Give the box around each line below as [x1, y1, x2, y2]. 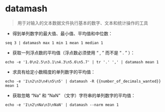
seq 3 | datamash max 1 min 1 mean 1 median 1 [5, 40, 103, 45]
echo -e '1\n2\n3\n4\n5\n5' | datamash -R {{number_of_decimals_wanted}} [5, 79, 162, 84]
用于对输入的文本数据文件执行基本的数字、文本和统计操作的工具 [17, 20, 148, 26]
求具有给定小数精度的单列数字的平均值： [12, 69, 95, 75]
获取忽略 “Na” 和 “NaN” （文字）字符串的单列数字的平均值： [12, 92, 136, 98]
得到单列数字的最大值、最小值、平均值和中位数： [12, 30, 113, 36]
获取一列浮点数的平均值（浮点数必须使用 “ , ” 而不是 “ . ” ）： [12, 50, 135, 56]
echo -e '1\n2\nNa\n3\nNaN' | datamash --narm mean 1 [5, 102, 119, 107]
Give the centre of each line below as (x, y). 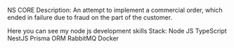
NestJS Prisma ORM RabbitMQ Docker (63, 38)
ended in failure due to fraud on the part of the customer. (90, 17)
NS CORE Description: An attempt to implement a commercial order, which (115, 10)
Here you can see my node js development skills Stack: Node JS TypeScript (117, 31)
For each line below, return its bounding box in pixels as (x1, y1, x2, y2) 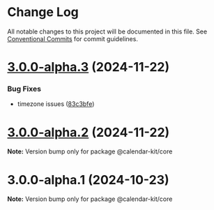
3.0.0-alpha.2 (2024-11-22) (7, 124, 170, 140)
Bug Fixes (7, 84, 42, 94)
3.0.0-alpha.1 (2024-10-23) (7, 172, 169, 188)
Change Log (7, 4, 79, 20)
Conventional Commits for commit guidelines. (7, 34, 138, 43)
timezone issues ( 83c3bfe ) (17, 100, 95, 108)
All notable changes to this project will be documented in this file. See (7, 27, 208, 36)
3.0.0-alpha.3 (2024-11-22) (7, 59, 169, 75)
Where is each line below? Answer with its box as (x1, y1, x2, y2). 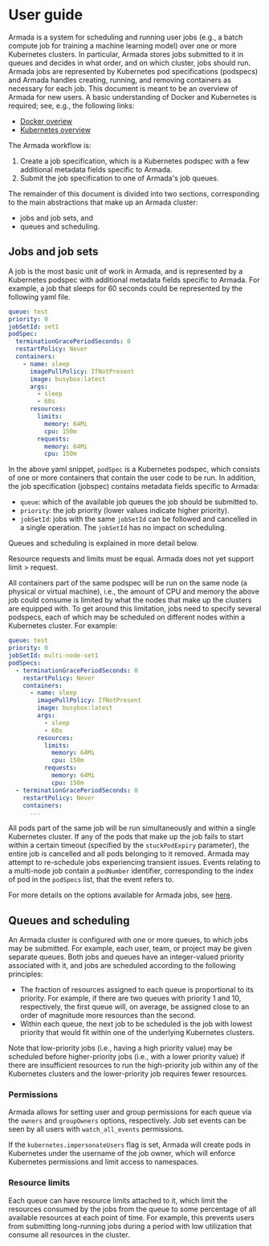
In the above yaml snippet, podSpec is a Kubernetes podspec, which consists (8, 465, 261, 474)
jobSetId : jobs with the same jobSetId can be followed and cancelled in (19, 514, 258, 524)
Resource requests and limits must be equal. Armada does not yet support (8, 554, 255, 564)
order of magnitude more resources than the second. (19, 1011, 196, 1020)
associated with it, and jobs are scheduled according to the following (8, 961, 236, 971)
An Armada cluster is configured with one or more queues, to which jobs (8, 935, 249, 945)
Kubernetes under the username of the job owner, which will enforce (8, 1149, 235, 1158)
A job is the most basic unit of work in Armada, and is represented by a (8, 266, 243, 275)
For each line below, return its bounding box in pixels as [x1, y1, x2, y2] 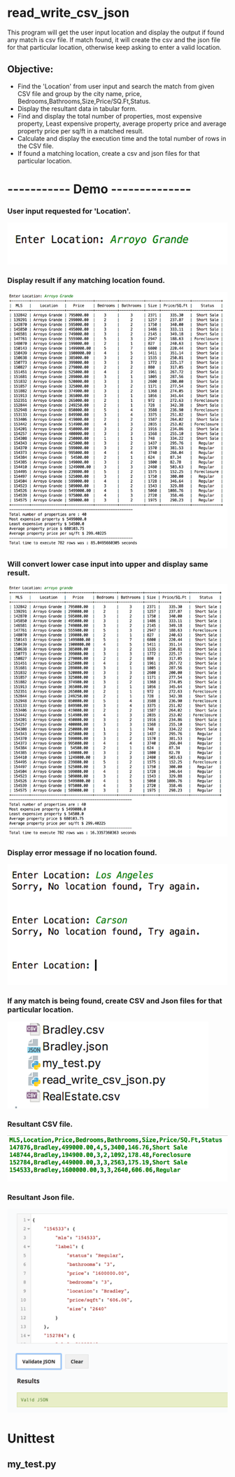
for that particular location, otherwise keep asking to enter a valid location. [7, 43, 222, 51]
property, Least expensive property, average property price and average [17, 119, 227, 128]
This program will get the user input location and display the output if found [7, 28, 225, 36]
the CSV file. [17, 142, 54, 150]
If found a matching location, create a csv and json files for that [17, 149, 201, 157]
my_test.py [7, 1458, 57, 1471]
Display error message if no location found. [7, 848, 157, 857]
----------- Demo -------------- [7, 181, 192, 197]
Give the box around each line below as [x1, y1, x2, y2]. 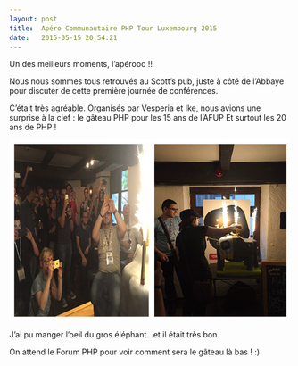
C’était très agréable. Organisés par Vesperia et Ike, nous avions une [9, 103, 261, 113]
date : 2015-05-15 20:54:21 [9, 33, 118, 42]
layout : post [9, 14, 58, 23]
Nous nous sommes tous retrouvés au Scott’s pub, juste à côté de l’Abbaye [9, 76, 285, 87]
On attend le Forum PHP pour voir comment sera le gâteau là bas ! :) [9, 346, 261, 357]
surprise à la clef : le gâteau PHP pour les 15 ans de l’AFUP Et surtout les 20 [9, 112, 287, 123]
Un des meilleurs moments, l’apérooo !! [9, 59, 153, 70]
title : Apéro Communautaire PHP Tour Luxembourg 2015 [9, 23, 218, 33]
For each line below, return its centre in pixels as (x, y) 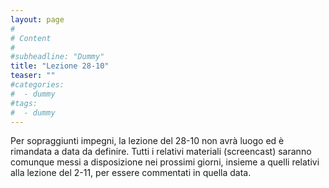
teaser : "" (33, 76)
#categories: (37, 85)
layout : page (37, 19)
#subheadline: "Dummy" (57, 57)
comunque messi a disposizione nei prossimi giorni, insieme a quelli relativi (165, 162)
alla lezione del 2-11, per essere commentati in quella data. (131, 173)
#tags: (24, 103)
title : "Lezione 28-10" (60, 66)
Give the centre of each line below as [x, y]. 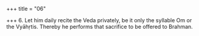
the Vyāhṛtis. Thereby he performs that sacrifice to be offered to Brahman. [100, 27]
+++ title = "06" [26, 9]
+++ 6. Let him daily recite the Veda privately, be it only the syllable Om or [99, 20]
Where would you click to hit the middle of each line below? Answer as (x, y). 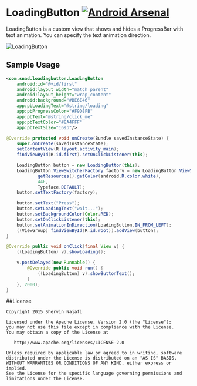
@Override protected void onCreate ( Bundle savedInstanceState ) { (87, 138)
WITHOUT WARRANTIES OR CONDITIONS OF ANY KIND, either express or (89, 363)
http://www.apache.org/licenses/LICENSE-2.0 (69, 343)
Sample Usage (33, 65)
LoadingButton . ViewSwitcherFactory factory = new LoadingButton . (98, 170)
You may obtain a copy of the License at (57, 333)
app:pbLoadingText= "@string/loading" (63, 106)
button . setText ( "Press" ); (48, 203)
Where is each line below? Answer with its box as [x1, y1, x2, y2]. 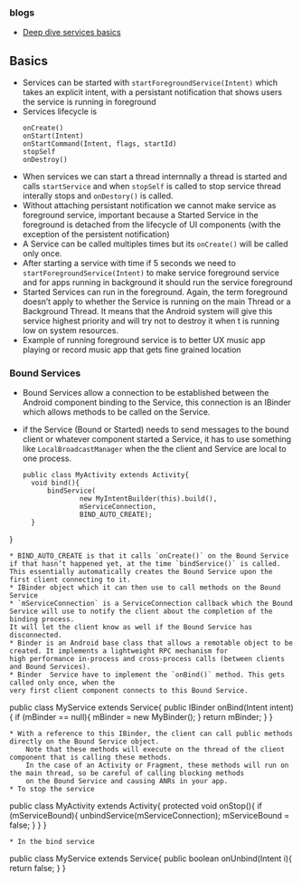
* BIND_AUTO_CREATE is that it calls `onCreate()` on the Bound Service [9, 551, 289, 561]
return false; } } [9, 863, 66, 874]
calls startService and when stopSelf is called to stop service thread [22, 181, 282, 192]
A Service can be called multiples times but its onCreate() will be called [22, 238, 288, 250]
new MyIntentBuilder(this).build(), [80, 494, 218, 503]
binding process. [9, 615, 75, 624]
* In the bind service [9, 838, 95, 847]
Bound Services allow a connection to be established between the [22, 388, 269, 398]
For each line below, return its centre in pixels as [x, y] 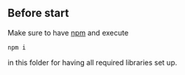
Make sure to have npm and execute [68, 32]
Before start [38, 13]
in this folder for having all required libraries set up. [92, 62]
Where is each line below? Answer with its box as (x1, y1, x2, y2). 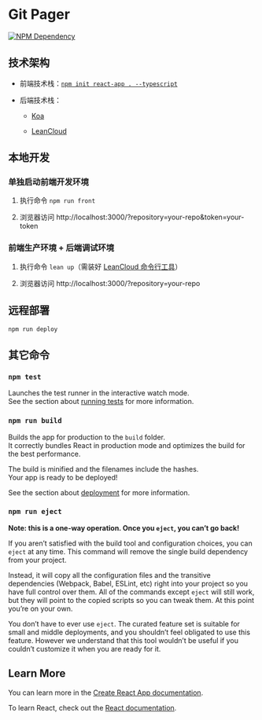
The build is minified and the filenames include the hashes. (8, 464, 199, 473)
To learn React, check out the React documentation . (8, 703, 177, 712)
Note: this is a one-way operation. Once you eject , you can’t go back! (8, 523, 240, 532)
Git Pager (8, 6, 71, 24)
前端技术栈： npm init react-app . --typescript (19, 79, 179, 88)
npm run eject (8, 507, 62, 516)
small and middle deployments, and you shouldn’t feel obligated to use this (8, 627, 250, 637)
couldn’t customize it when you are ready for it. (8, 644, 161, 653)
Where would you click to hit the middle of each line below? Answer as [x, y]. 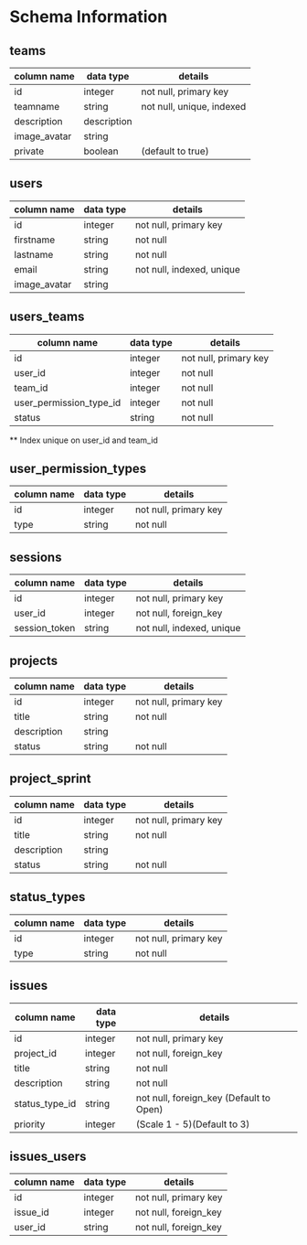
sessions [36, 557]
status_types [48, 897]
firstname [35, 240]
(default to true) [175, 151]
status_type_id [45, 1103]
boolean [101, 151]
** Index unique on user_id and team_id [84, 440]
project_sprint [50, 779]
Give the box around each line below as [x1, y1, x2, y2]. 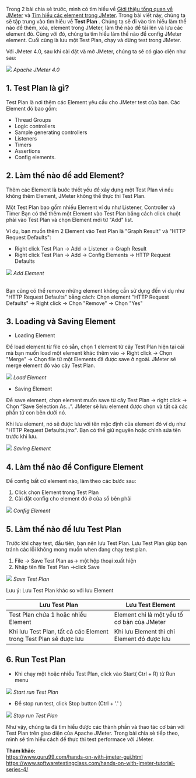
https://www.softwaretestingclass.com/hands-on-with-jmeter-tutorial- [6, 759, 176, 766]
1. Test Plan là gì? [6, 83, 69, 93]
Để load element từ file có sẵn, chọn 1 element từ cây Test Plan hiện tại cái [6, 343, 185, 351]
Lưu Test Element [125, 601, 176, 609]
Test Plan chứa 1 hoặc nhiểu [9, 611, 87, 619]
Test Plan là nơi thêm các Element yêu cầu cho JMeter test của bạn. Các [6, 98, 180, 105]
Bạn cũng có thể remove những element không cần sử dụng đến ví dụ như [6, 287, 185, 294]
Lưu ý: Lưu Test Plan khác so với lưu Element [6, 587, 114, 594]
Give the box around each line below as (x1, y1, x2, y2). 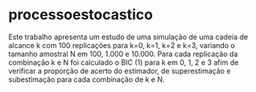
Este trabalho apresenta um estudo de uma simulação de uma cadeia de (8, 32, 248, 42)
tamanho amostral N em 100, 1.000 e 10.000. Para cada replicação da (8, 49, 238, 58)
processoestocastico (8, 6, 153, 24)
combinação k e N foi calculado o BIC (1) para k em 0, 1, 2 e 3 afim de (8, 58, 239, 67)
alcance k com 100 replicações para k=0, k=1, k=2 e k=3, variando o (8, 40, 235, 50)
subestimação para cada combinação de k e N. (8, 74, 165, 84)
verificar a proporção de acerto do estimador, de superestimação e (8, 66, 231, 75)

******

What the exercise asks: Go through the listing above and write it out again exactly, dropping the pictures.

Answer to the exercise:
Give the box around each line below as [x1, y1, x2, y2]. 
seq 3 | datamash max 1 min 1 mean 1 median 1 [5, 40, 103, 45]
echo -e '1\n2\n3\n4\n5\n5' | datamash -R {{number_of_decimals_wanted}} [5, 79, 162, 84]
用于对输入的文本数据文件执行基本的数字、文本和统计操作的工具 [17, 20, 148, 26]
求具有给定小数精度的单列数字的平均值： [12, 69, 95, 75]
获取忽略 “Na” 和 “NaN” （文字）字符串的单列数字的平均值： [12, 92, 136, 98]
得到单列数字的最大值、最小值、平均值和中位数： [12, 30, 113, 36]
获取一列浮点数的平均值（浮点数必须使用 “ , ” 而不是 “ . ” ）： [12, 50, 135, 56]
echo -e '1\n2\nNa\n3\nNaN' | datamash --narm mean 1 [5, 102, 119, 107]
Give the centre of each line below as (x, y). 
NestJS Prisma ORM RabbitMQ Docker (63, 38)
ended in failure due to fraud on the part of the customer. (90, 17)
NS CORE Description: An attempt to implement a commercial order, which (115, 10)
Here you can see my node js development skills Stack: Node JS TypeScript (117, 31)
For each line below, return its bounding box in pixels as (x1, y1, x2, y2) 
3.0.0-alpha.2 (2024-11-22) (7, 124, 170, 140)
Bug Fixes (7, 84, 42, 94)
3.0.0-alpha.1 (2024-10-23) (7, 172, 169, 188)
Change Log (7, 4, 79, 20)
Conventional Commits for commit guidelines. (7, 34, 138, 43)
timezone issues ( 83c3bfe ) (17, 100, 95, 108)
All notable changes to this project will be documented in this file. See (7, 27, 208, 36)
3.0.0-alpha.3 (2024-11-22) (7, 59, 169, 75)
Where is each line below? Answer with its box as (x1, y1, x2, y2). 
In the above yaml snippet, podSpec is a Kubernetes podspec, which consists (8, 465, 261, 474)
jobSetId : jobs with the same jobSetId can be followed and cancelled in (19, 514, 258, 524)
Resource requests and limits must be equal. Armada does not yet support (8, 554, 255, 564)
order of magnitude more resources than the second. (19, 1011, 196, 1020)
associated with it, and jobs are scheduled according to the following (8, 961, 236, 971)
An Armada cluster is configured with one or more queues, to which jobs (8, 935, 249, 945)
Kubernetes under the username of the job owner, which will enforce (8, 1149, 235, 1158)
A job is the most basic unit of work in Armada, and is represented by a (8, 266, 243, 275)
For each line below, return its bounding box in pixels as [x1, y1, x2, y2] 
for that particular location, otherwise keep asking to enter a valid location. [7, 43, 222, 51]
property, Least expensive property, average property price and average [17, 119, 227, 128]
This program will get the user input location and display the output if found [7, 28, 225, 36]
the CSV file. [17, 142, 54, 150]
If found a matching location, create a csv and json files for that [17, 149, 201, 157]
my_test.py [7, 1458, 57, 1471]
Display error message if no location found. [7, 848, 157, 857]
----------- Demo -------------- [7, 181, 192, 197]
Give the box around each line below as [x1, y1, x2, y2]. 
C’était très agréable. Organisés par Vesperia et Ike, nous avions une [9, 103, 261, 113]
date : 2015-05-15 20:54:21 [9, 33, 118, 42]
layout : post [9, 14, 58, 23]
Nous nous sommes tous retrouvés au Scott’s pub, juste à côté de l’Abbaye [9, 76, 285, 87]
On attend le Forum PHP pour voir comment sera le gâteau là bas ! :) [9, 346, 261, 357]
surprise à la clef : le gâteau PHP pour les 15 ans de l’AFUP Et surtout les 20 [9, 112, 287, 123]
Un des meilleurs moments, l’apérooo !! [9, 59, 153, 70]
title : Apéro Communautaire PHP Tour Luxembourg 2015 [9, 23, 218, 33]
For each line below, return its centre in pixels as (x, y) 
teaser : "" (33, 76)
#categories: (37, 85)
layout : page (37, 19)
#subheadline: "Dummy" (57, 57)
comunque messi a disposizione nei prossimi giorni, insieme a quelli relativi (165, 162)
alla lezione del 2-11, per essere commentati in quella data. (131, 173)
#tags: (24, 103)
title : "Lezione 28-10" (60, 66)
Give the centre of each line below as [x, y]. 
the Vyāhṛtis. Thereby he performs that sacrifice to be offered to Brahman. [100, 27]
+++ title = "06" [26, 9]
+++ 6. Let him daily recite the Veda privately, be it only the syllable Om or [99, 20]
Where would you click to hit the middle of each line below? Answer as (x, y). 
@Override protected void onCreate ( Bundle savedInstanceState ) { (87, 138)
WITHOUT WARRANTIES OR CONDITIONS OF ANY KIND, either express or (89, 363)
http://www.apache.org/licenses/LICENSE-2.0 (69, 343)
Sample Usage (33, 65)
LoadingButton . ViewSwitcherFactory factory = new LoadingButton . (98, 170)
You may obtain a copy of the License at (57, 333)
app:pbLoadingText= "@string/loading" (63, 106)
button . setText ( "Press" ); (48, 203)
Where is each line below? Answer with its box as [x1, y1, x2, y2]. 
* BIND_AUTO_CREATE is that it calls `onCreate()` on the Bound Service [9, 551, 289, 561]
return false; } } [9, 863, 66, 874]
calls startService and when stopSelf is called to stop service thread [22, 181, 282, 192]
A Service can be called multiples times but its onCreate() will be called [22, 238, 288, 250]
new MyIntentBuilder(this).build(), [80, 494, 218, 503]
binding process. [9, 615, 75, 624]
* In the bind service [9, 838, 95, 847]
Bound Services allow a connection to be established between the [22, 388, 269, 398]
For each line below, return its centre in pixels as [x, y] 
Make sure to have npm and execute [68, 32]
Before start [38, 13]
in this folder for having all required libraries set up. [92, 62]
Where is each line below? Answer with its box as (x1, y1, x2, y2). 
The build is minified and the filenames include the hashes. (8, 464, 199, 473)
To learn React, check out the React documentation . (8, 703, 177, 712)
Note: this is a one-way operation. Once you eject , you can’t go back! (8, 523, 240, 532)
Git Pager (8, 6, 71, 24)
前端技术栈： npm init react-app . --typescript (19, 79, 179, 88)
npm run eject (8, 507, 62, 516)
small and middle deployments, and you shouldn’t feel obligated to use this (8, 627, 250, 637)
couldn’t customize it when you are ready for it. (8, 644, 161, 653)
Where would you click to hit the middle of each line below? Answer as [x, y]. 
sessions [36, 557]
status_types [48, 897]
firstname [35, 240]
(default to true) [175, 151]
status_type_id [45, 1103]
boolean [101, 151]
** Index unique on user_id and team_id [84, 440]
project_sprint [50, 779]
Give the box around each line below as [x1, y1, x2, y2]. 
https://www.softwaretestingclass.com/hands-on-with-jmeter-tutorial- [6, 759, 176, 766]
1. Test Plan là gì? [6, 83, 69, 93]
Để load element từ file có sẵn, chọn 1 element từ cây Test Plan hiện tại cái [6, 343, 185, 351]
Lưu Test Element [125, 601, 176, 609]
Test Plan chứa 1 hoặc nhiểu [9, 611, 87, 619]
Test Plan là nơi thêm các Element yêu cầu cho JMeter test của bạn. Các [6, 98, 180, 105]
Bạn cũng có thể remove những element không cần sử dụng đến ví dụ như [6, 287, 185, 294]
Lưu ý: Lưu Test Plan khác so với lưu Element [6, 587, 114, 594]
Give the box around each line below as (x1, y1, x2, y2). 
Este trabalho apresenta um estudo de uma simulação de uma cadeia de (8, 32, 248, 42)
tamanho amostral N em 100, 1.000 e 10.000. Para cada replicação da (8, 49, 238, 58)
processoestocastico (8, 6, 153, 24)
combinação k e N foi calculado o BIC (1) para k em 0, 1, 2 e 3 afim de (8, 58, 239, 67)
alcance k com 100 replicações para k=0, k=1, k=2 e k=3, variando o (8, 40, 235, 50)
subestimação para cada combinação de k e N. (8, 74, 165, 84)
verificar a proporção de acerto do estimador, de superestimação e (8, 66, 231, 75)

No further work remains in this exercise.